[Your assignment] The answer must be an exact copy of every entry, with no pictures in it.

[Exercise materials]
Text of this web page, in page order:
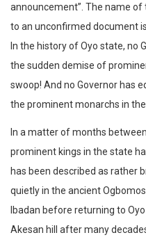
announcement”. The name
to an unconfirmed document
In the history of Oyo state, no
the sudden demise of
swoop! And no Governor has
the prominent monarchs in
In a matter of months
prominent kings in the state
has been described as rather
quietly in the ancient
Ibadan before returning to
Akesan hill after many
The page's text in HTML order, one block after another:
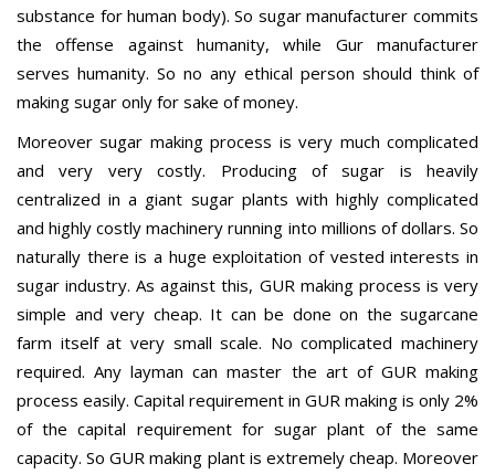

[Result for this exercise]
Text of this web page, in page order:
announcement”. The name
to an unconfirmed document
In the history of Oyo state, no
the sudden demise of
swoop! And no Governor has
the prominent monarchs in
In a matter of months
prominent kings in the state
has been described as rather
quietly in the ancient
Ibadan before returning to
Akesan hill after many
The page's text in HTML order, one block after another:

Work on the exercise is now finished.